O ouvidor-geral da Defensoria Pública de Minas Gerais (DPMG), Rodrigo Xavier, reuniu-se nesta segunda-feira (10/8) com representantes da Comissão de Atingidos pela Barragem de Fundão (CABF), em Mariana. O encontro teve como objetivo ouvir as demandas das comunidades atingidas e avaliar os entraves no processo de reparação, mais de dez anos após o rompimento da barragem da Samarco, controlada pela Vale e pela BHP Billiton.
Durante a reunião, os atingidos relataram dificuldades como a lentidão dos processos judiciais, a burocracia nos mecanismos indenizatórios e a insuficiência das compensações financeiras, consideradas incompatíveis com a dimensão dos danos. Também foram destacados os impactos sobre os modos de vida, as relações comunitárias e a identidade cultural de localidades destruídas, como Bento Rodrigues e Paracatu de Baixo.
Os participantes ressaltaram ainda os efeitos duradouros do deslocamento forçado e os prejuízos à saúde física e mental das vítimas. Como parte da agenda, o ouvidor-geral acompanhou os representantes da comissão em uma visita à comunidade de Paracatu, uma das regiões diretamente afetadas pelo desastre.
Na ocasião, a Ouvidoria-Geral reafirmou o compromisso de acompanhar as demandas da comissão junto à DPMG e de fortalecer o diálogo com os órgãos competentes. O órgão seguirá empenhado na defesa dos direitos fundamentais das pessoas atingidas e na busca por medidas que contribuam para a reparação dos danos e o resgate da dignidade das comunidades impactadas em Mariana e ao longo da bacia do Rio Doce.
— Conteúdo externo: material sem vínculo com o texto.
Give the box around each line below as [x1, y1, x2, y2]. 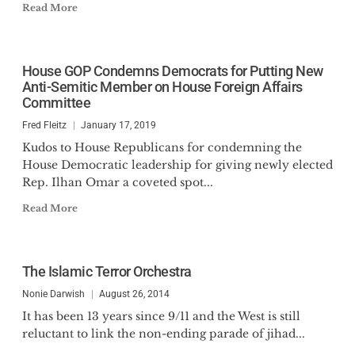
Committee [21, 94, 90, 111]
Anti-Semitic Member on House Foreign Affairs [21, 78, 303, 95]
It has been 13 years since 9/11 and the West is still [21, 309, 300, 323]
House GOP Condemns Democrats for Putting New [21, 63, 323, 79]
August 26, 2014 [98, 288, 170, 300]
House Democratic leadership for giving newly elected [21, 158, 333, 172]
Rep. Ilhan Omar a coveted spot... [21, 175, 213, 189]
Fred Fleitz [21, 120, 67, 131]
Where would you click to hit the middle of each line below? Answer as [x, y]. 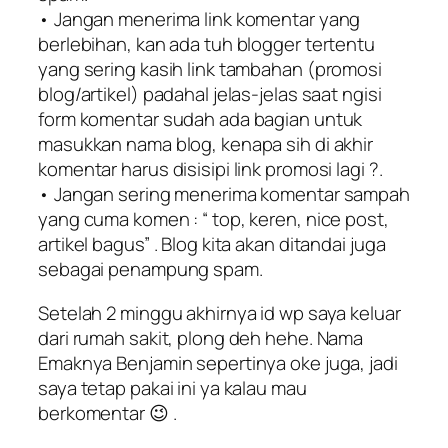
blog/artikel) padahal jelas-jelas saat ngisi [210, 94]
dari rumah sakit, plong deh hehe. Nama [201, 337]
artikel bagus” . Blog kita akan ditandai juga [212, 244]
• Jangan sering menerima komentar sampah [224, 194]
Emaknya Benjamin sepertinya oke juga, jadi [218, 362]
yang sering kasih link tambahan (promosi [210, 69]
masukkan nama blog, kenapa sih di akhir [206, 144]
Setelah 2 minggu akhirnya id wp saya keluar [219, 312]
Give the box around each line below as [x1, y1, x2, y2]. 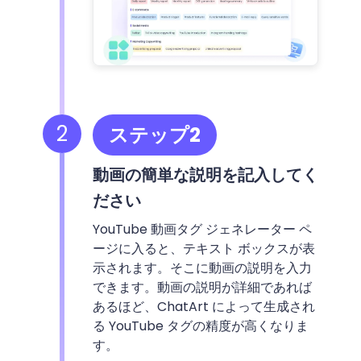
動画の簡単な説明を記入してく [92, 164, 318, 187]
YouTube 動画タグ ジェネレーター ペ [92, 220, 312, 239]
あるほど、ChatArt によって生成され [92, 297, 315, 317]
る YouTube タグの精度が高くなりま [92, 317, 309, 336]
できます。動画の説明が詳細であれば [92, 278, 312, 297]
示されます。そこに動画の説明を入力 [92, 259, 312, 278]
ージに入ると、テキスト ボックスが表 [92, 239, 315, 259]
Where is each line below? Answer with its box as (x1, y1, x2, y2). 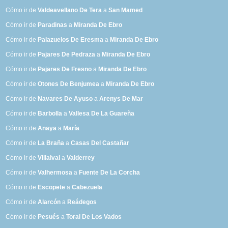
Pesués (38, 213, 60, 221)
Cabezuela (72, 184, 103, 191)
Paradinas (38, 21, 68, 29)
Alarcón (38, 198, 61, 206)
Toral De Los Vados (66, 213, 122, 221)
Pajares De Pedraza (38, 51, 96, 59)
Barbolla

Em 5 de novembro de 2015, a barragem de Fundão, da Samarco, rompeu-se em Mariana, lançando milhões de metros cúbicos de rejeitos no meio ambiente. A tragédia matou 19 pessoas, destruiu comunidades como Bento Rodrigues e Paracatu de Baixo, contaminou o Rio Doce até o Espírito Santo e deixou mais de 600 desalojados, com impactos que persistem até hoje.